BEGIN
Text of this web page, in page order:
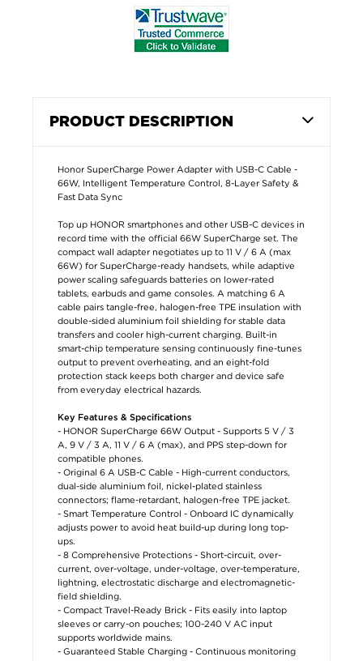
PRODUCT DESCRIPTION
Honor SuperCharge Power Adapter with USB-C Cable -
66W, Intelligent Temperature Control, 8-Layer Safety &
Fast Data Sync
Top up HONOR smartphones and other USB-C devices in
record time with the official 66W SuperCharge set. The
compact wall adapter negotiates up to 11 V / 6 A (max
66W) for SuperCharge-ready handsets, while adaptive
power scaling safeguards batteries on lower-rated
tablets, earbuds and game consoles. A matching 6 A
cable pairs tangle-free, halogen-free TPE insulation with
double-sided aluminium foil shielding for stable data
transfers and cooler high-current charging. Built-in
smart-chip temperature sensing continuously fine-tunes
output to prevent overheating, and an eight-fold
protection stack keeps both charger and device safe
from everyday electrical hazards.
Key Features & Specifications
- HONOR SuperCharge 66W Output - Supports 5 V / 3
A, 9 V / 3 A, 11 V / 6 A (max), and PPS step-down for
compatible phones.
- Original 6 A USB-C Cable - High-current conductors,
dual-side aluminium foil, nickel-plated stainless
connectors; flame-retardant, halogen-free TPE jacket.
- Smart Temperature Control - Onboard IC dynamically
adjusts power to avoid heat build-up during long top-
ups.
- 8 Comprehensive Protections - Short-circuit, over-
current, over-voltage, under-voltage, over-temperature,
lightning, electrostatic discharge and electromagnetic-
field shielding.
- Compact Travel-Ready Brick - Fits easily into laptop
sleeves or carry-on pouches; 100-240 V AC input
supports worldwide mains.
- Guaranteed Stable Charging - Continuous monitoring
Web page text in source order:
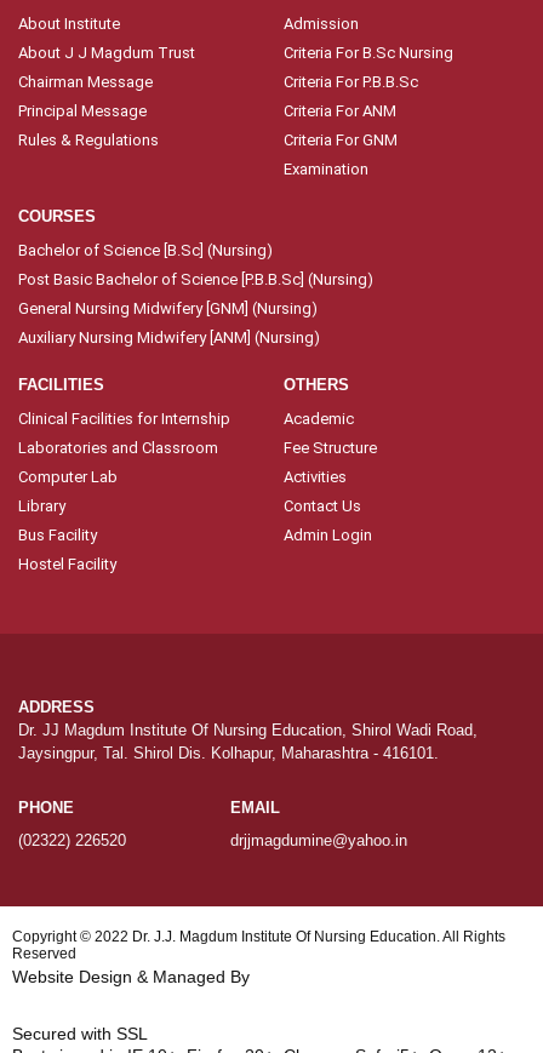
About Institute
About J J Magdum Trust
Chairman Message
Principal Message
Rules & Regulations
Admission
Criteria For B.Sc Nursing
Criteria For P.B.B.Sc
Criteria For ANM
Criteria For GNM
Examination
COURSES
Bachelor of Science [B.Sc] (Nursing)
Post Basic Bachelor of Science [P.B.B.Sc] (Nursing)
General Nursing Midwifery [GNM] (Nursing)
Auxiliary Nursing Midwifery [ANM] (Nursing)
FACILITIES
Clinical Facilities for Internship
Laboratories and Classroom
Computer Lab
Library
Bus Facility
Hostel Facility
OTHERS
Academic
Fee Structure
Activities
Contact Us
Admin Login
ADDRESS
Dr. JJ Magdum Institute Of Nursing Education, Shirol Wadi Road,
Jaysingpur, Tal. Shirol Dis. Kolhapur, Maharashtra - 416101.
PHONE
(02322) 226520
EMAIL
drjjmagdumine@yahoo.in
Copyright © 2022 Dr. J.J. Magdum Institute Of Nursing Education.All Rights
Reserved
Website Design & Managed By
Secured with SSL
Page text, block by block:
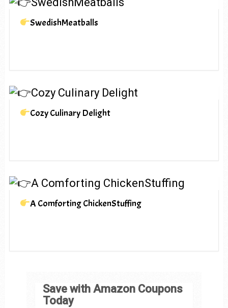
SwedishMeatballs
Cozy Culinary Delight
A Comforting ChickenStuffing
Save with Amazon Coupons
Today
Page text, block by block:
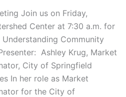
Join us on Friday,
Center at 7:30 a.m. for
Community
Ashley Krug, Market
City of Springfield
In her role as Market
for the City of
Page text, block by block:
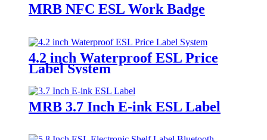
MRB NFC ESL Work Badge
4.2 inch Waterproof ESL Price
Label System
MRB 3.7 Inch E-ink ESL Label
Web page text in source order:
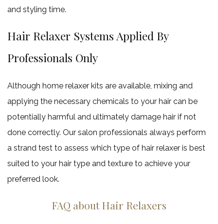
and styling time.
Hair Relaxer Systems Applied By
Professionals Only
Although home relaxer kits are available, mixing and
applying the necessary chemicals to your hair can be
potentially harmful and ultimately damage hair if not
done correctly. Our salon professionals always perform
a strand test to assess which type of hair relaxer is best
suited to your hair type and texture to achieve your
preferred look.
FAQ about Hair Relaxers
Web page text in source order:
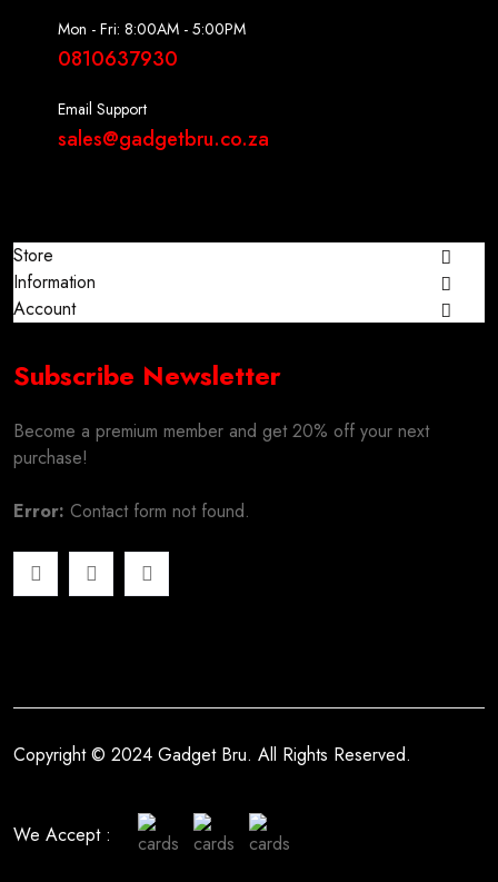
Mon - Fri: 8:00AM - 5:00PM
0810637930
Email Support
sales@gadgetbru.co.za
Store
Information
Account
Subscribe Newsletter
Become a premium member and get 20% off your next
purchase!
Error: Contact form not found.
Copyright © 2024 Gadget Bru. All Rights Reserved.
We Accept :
END
Here the job is to copy the stretch of records from the line containing "Bus Facility" through the line containing "Mon - Fri: 8:00AM - 5:00PM", word for word. Leave every picture out.

_Response to this exercise:_
Bus Facility
Hostel Facility
OTHERS
Academic
Fee Structure
Activities
Contact Us
Admin Login
ADDRESS
Dr. JJ Magdum Institute Of Nursing Education, Shirol Wadi Road,
Jaysingpur, Tal. Shirol Dis. Kolhapur, Maharashtra - 416101.
PHONE
(02322) 226520
EMAIL
drjjmagdumine@yahoo.in
Copyright © 2022 Dr. J.J. Magdum Institute Of Nursing Education.All Rights
Reserved
Website Design & Managed By
Secured with SSL
Page text, block by block:
SwedishMeatballs
Cozy Culinary Delight
A Comforting ChickenStuffing
Save with Amazon Coupons
Today
Page text, block by block:
Join us on Friday,
Center at 7:30 a.m. for
Community
Ashley Krug, Market
City of Springfield
In her role as Market
for the City of
Page text, block by block:
MRB NFC ESL Work Badge
4.2 inch Waterproof ESL Price
Label System
MRB 3.7 Inch E-ink ESL Label
Web page text in source order:
and styling time.
Hair Relaxer Systems Applied By
Professionals Only
Although home relaxer kits are available, mixing and
applying the necessary chemicals to your hair can be
potentially harmful and ultimately damage hair if not
done correctly. Our salon professionals always perform
a strand test to assess which type of hair relaxer is best
suited to your hair type and texture to achieve your
preferred look.
FAQ about Hair Relaxers
Web page text in source order:
Mon - Fri: 8:00AM - 5:00PM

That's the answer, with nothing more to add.